[Problem to solve]
Your answer must be an exact copy of the lines from the one containing "npm install [32, 253]" through the last line of the records below, with no pictures; please include nothing else.

[Data for processing]
^^^^
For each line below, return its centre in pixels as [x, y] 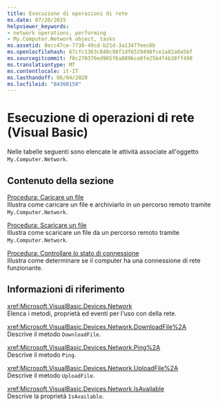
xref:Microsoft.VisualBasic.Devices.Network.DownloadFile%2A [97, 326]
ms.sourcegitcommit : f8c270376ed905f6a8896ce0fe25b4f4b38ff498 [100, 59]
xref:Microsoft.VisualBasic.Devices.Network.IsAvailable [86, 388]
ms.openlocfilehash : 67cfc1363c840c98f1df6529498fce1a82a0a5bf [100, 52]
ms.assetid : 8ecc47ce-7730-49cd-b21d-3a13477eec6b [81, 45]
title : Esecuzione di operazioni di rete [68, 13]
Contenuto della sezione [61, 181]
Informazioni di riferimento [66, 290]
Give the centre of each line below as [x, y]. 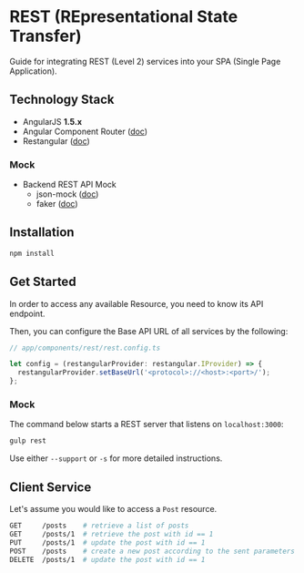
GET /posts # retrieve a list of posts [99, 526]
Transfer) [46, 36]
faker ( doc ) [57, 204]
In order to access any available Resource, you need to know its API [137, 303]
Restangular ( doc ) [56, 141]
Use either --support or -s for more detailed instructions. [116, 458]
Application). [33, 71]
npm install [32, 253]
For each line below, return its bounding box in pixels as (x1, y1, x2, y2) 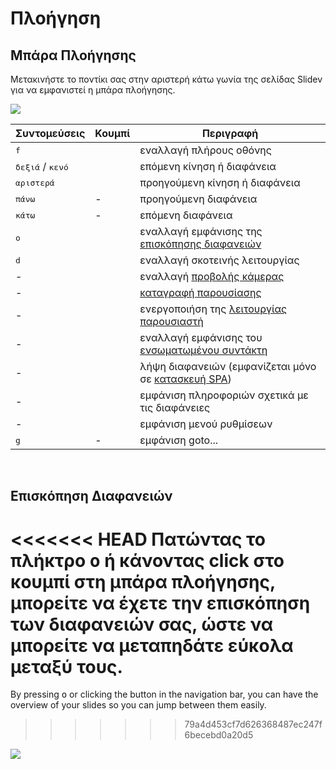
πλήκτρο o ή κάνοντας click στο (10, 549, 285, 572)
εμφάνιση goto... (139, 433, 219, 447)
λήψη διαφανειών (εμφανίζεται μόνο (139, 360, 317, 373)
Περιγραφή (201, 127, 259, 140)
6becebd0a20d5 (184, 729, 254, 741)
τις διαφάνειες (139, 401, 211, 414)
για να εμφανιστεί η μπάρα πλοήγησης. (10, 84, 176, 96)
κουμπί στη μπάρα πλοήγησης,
^^^^
[Task response]
npm install [32, 253]
For each line below, return its bounding box in pixels as (x1, y1, x2, y2) 
πλήκτρο o ή κάνοντας click στο (10, 549, 285, 572)
εμφάνιση goto... (139, 433, 219, 447)
λήψη διαφανειών (εμφανίζεται μόνο (139, 360, 317, 373)
Περιγραφή (201, 127, 259, 140)
6becebd0a20d5 (184, 729, 254, 741)
τις διαφάνειες (139, 401, 211, 414)
για να εμφανιστεί η μπάρα πλοήγησης. (10, 84, 176, 96)
κουμπί στη μπάρα πλοήγησης,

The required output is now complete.